_WHAT IS BEING ASKED:_ Copies of all lines containing the string "Deutschen" are needed from the data below.

============

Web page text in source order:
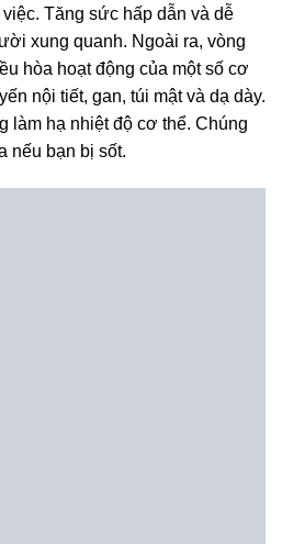
Tăng sức hấp dẫn và dễ
xung quanh. Ngoài ra, vòng
hòa hoạt động của một số cơ
nội tiết, gan, túi mật và dạ dày.
làm hạ nhiệt độ cơ thể. Chúng
nếu bạn bị sốt.
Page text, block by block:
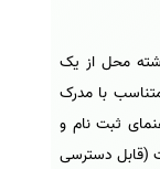
محل از یک
با مدرک
3 دفترچه راهنمای ثبت نام و
دسترسی
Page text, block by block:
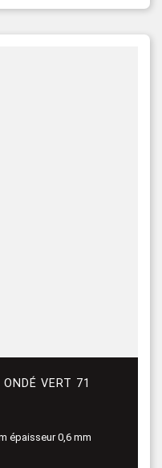
ONDÉ VERT 71
épaisseur 0,6 mm
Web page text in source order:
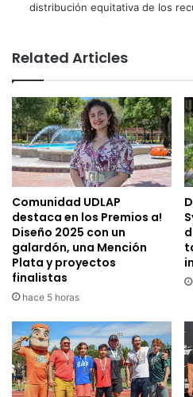
distribución equitativa de los
Related Articles
Comunidad UDLAP
destaca en los Premios a!
Diseño 2025 con un
galardón, una Mención
Plata y proyectos
finalistas
hace 5 horas
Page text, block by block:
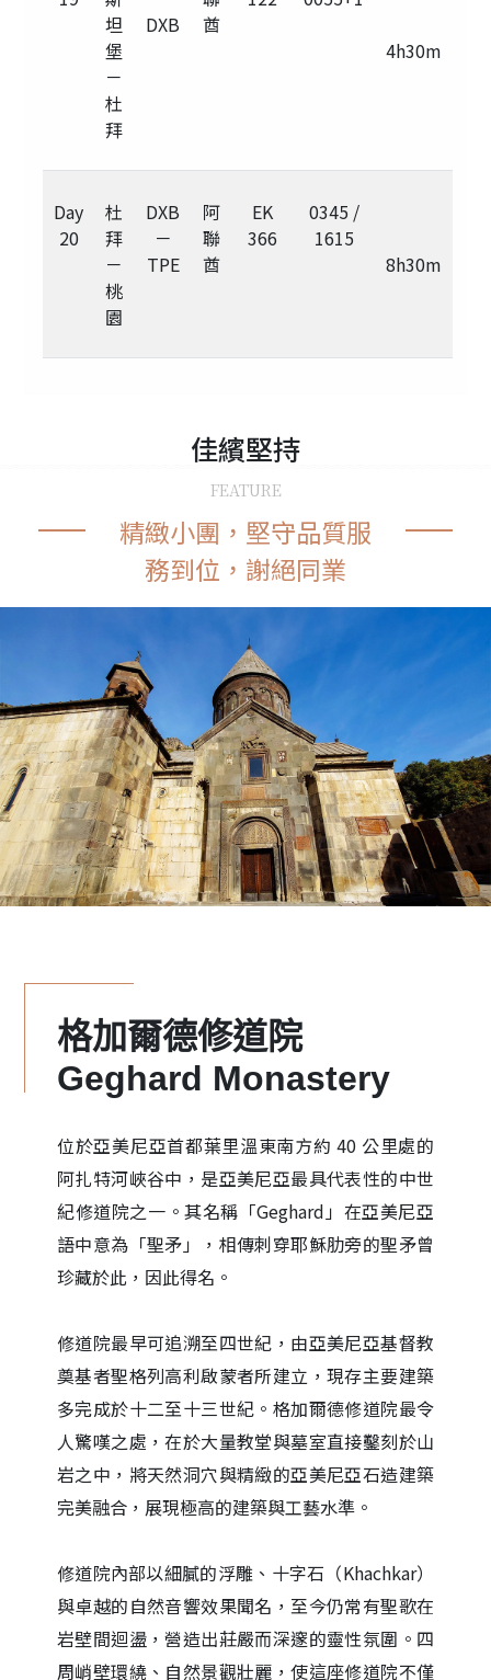
坦
堡
－
杜
拜
DXB
酋
4h30m
Day
20
杜
拜
－
桃
園
DXB
－
TPE
阿
聯
酋
EK
366
0345 /
1615
8h30m
佳繽堅持
FEATURE
精緻小團，堅守品質服
務到位，謝絕同業
格加爾德修道院
Geghard Monastery
位於亞美尼亞首都葉里溫東南方約 40 公里處的
阿扎特河峽谷中，是亞美尼亞最具代表性的中世
紀修道院之一。其名稱「Geghard」在亞美尼亞
語中意為「聖矛」，相傳刺穿耶穌肋旁的聖矛曾
珍藏於此，因此得名。
修道院最早可追溯至四世紀，由亞美尼亞基督教
奠基者聖格列高利啟蒙者所建立，現存主要建築
多完成於十二至十三世紀。格加爾德修道院最令
人驚嘆之處，在於大量教堂與墓室直接鑿刻於山
岩之中，將天然洞穴與精緻的亞美尼亞石造建築
完美融合，展現極高的建築與工藝水準。
修道院內部以細膩的浮雕、十字石（Khachkar）
與卓越的自然音響效果聞名，至今仍常有聖歌在
岩壁間迴盪，營造出莊嚴而深邃的靈性氛圍。四
周峭壁環繞、自然景觀壯麗，使這座修道院不僅
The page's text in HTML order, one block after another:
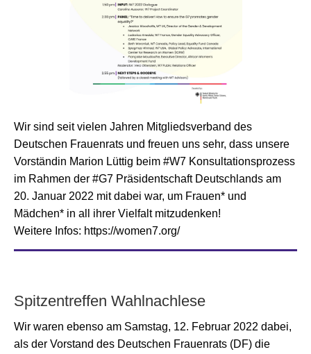
Wir sind seit vielen Jahren Mitgliedsverband des
Deutschen Frauenrats und freuen uns sehr, dass unsere
Vorständin Marion Lüttig beim #W7 Konsultationsprozess
im Rahmen der #G7 Präsidentschaft Deutschlands am
20. Januar 2022 mit dabei war, um Frauen* und
Mädchen* in all ihrer Vielfalt mitzudenken!
Weitere Infos: https://women7.org/
Spitzentreffen Wahlnachlese
Wir waren ebenso am Samstag, 12. Februar 2022 dabei,
als der Vorstand des Deutschen Frauenrats (DF) die
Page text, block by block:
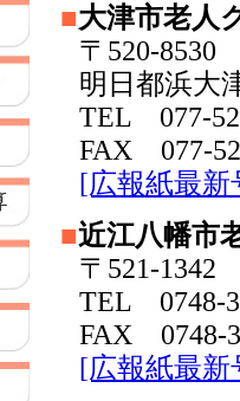
■大津市老人
〒520-8530
明日都浜大
TEL 077-
FAX 077-
[広報紙最
■近江八幡市
〒521-1342
TEL 0748-
FAX 0748-
[広報紙最

============

_OUTPUT FOR THIS TASK:_
Deutschen Frauenrats und freuen uns sehr, dass unsere
als der Vorstand des Deutschen Frauenrats (DF) die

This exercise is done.